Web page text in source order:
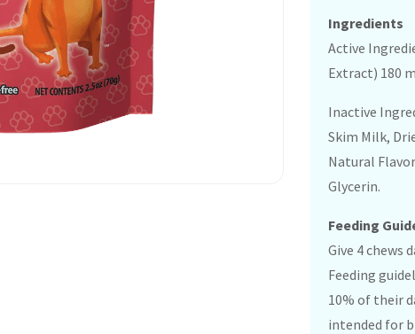
Ingredients
Active
Extract) 180
Inactive
Skim Milk,
Natural
Glycerin.
Feeding
Give 4 chews
Feeding
10% of their
intended for
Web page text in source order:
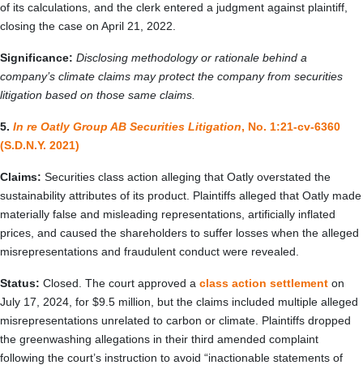
of its calculations, and the clerk entered a judgment against plaintiff,
closing the case on April 21, 2022.
Significance: Disclosing methodology or rationale behind a
company’s climate claims may protect the company from securities
litigation based on those same claims.
5. In re Oatly Group AB Securities Litigation, No. 1:21-cv-6360
(S.D.N.Y. 2021)
Claims: Securities class action alleging that Oatly overstated the
sustainability attributes of its product. Plaintiffs alleged that Oatly made
materially false and misleading representations, artificially inflated
prices, and caused the shareholders to suffer losses when the alleged
misrepresentations and fraudulent conduct were revealed.
Status: Closed. The court approved a class action settlement on
July 17, 2024, for $9.5 million, but the claims included multiple alleged
misrepresentations unrelated to carbon or climate. Plaintiffs dropped
the greenwashing allegations in their third amended complaint
following the court’s instruction to avoid “inactionable statements of
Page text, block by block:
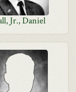
Jr., Daniel
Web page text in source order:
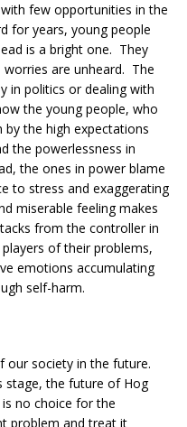
few opportunities in the
for years, young people
is a bright one. They
are unheard. The
in politics or dealing with
the young people, who
the high expectations
the powerlessness in
the ones in power blame
to stress and exaggerating
miserable feeling makes
from the controller in
of their problems,
emotions accumulating
self-harm.
our society in the future.
stage, the future of Hog
no choice for the
problem and treat it
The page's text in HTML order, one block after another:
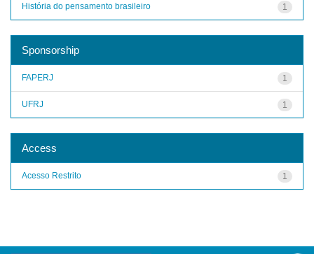
1
História do pensamento brasileiro
Sponsorship
1
FAPERJ
1
UFRJ
Access
1
Acesso Restrito
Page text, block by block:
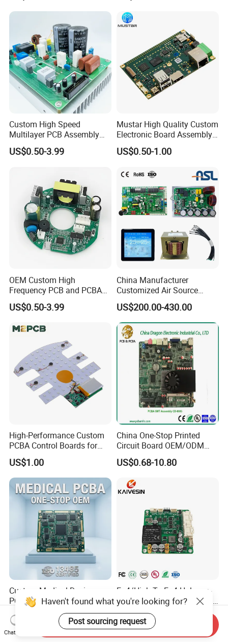
Custom High Speed
Multilayer PCB Assembly
for Communication
Equipment
US$0.50-3.99
Mustar High Quality Custom
Electronic Board Assembly
PCBA Manufacturer in
China
US$0.50-1.00
OEM Custom High
Frequency PCB and PCBA
Assembly Manufacturer
US$0.50-3.99
China Manufacturer
Customized Air Source
Inverter Heat Pump
Swimming Pool Heater PCB
Controller
US$200.00-430.00
High-Performance Custom
PCBA Control Boards for
Red Light Therapy
US$1.00
China One-Stop Printed
Circuit Board OEM/ODM
PCB Board
US$0.68-10.80
Custom Medical Device
PCBA ISO 13485 Certified
One-Stop OEM PCB
Assembly
US$1.00-3.00
Fr-4/High Tg Fr-4 Halogen-
Free Nb-IoT Communication
Signal Circuit Board Module
PCBA
US$0.10-1.00
Haven't found what you're looking for?
Post sourcing request
Chat Now
Send Inquiry
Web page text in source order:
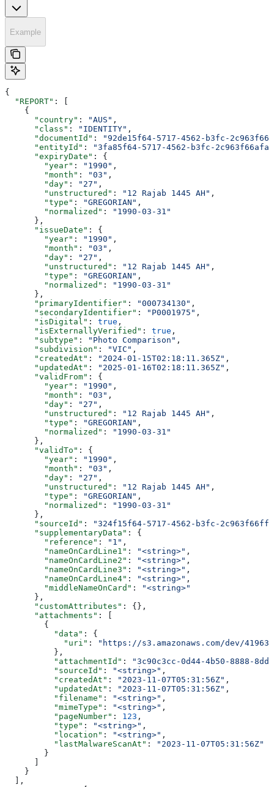
Example
{
  "REPORT"
: [
    {
      "country"
: "AUS" ,
      "class"
: "IDENTITY" ,
      "documentId"
:
"92de15f64-5717-4562-b3fc-
      "entityId"
:
"3fa85f64-5717-4562-b3fc-
      "expiryDate"
: {
        "year"
: "1990" ,
        "month"
: "03" ,
        "day"
: "27" ,
        "unstructured"
: "12 Rajab 1445 AH" ,
        "type"
: "GREGORIAN" ,
        "normalized"
:
"1990-03-31"
      },
      "issueDate"
: {
        "year"
: "1990" ,
        "month"
: "03" ,
        "day"
: "27" ,
        "unstructured"
: "12 Rajab 1445 AH" ,
        "type"
: "GREGORIAN" ,
        "normalized"
:
"1990-03-31"
      },
      "primaryIdentifier"
: "000734130" ,
      "secondaryIdentifier"
: "P0001975" ,
      "isDigital"
: true ,
      "isExternallyVerified"
: true ,
      "subtype"
: "Photo Comparison" ,
      "subdivision"
: "VIC" ,
      "createdAt"
: "2024-01-15T02:18:11.365Z" ,
      "updatedAt"
: "2025-01-16T02:18:11.365Z" ,
      "validFrom"
: {
        "year"
: "1990" ,
        "month"
: "03" ,
        "day"
: "27" ,
        "unstructured"
: "12 Rajab 1445 AH" ,
        "type"
: "GREGORIAN" ,
        "normalized"
:
"1990-03-31"
      },
      "validTo"
: {
        "year"
: "1990" ,
        "month"
: "03" ,
        "day"
: "27" ,
        "unstructured"
: "12 Rajab 1445 AH" ,
        "type"
: "GREGORIAN" ,
        "normalized"
:
"1990-03-31"
      },
      "sourceId"
:
"324f15f64-5717-4562-b3fc-
      "supplementaryData"
: {
        "reference"
: "1" ,
        "nameOnCardLine1"
: "<string>" ,
        "nameOnCardLine2"
: "<string>" ,
        "nameOnCardLine3"
: "<string>" ,
        "nameOnCardLine4"
: "<string>" ,
        "middleNameOnCard"
:
"<string>"
      },
      "customAttributes"
: {},
      "attachments"
: [
        {
          "data"
: {
            "uri"
:
"https://s3.amazonaws.com/dev/
          },
          "attachmentId"
:
"3c90c3cc-0d44-4b50-8888-
          "sourceId"
: "<string>" ,
          "createdAt"
: "2023-11-07T05:31:56Z" ,
          "updatedAt"
: "2023-11-07T05:31:56Z" ,
          "filename"
: "<string>" ,
          "mimeType"
: "<string>" ,
          "pageNumber"
: 123 ,
          "type"
: "<string>" ,
          "location"
: "<string>" ,
          "lastMalwareScanAt"
:
"2023-11-07T05:31:56Z"
        }
    }
  ],

+ + +

» AIM OF THE EXERCISE
Where a line above holds the string "alleged", show that line.

» RESULT FOR THIS EXERCISE
sustainability attributes of its product. Plaintiffs alleged that Oatly made
prices, and caused the shareholders to suffer losses when the alleged
July 17, 2024, for $9.5 million, but the claims included multiple alleged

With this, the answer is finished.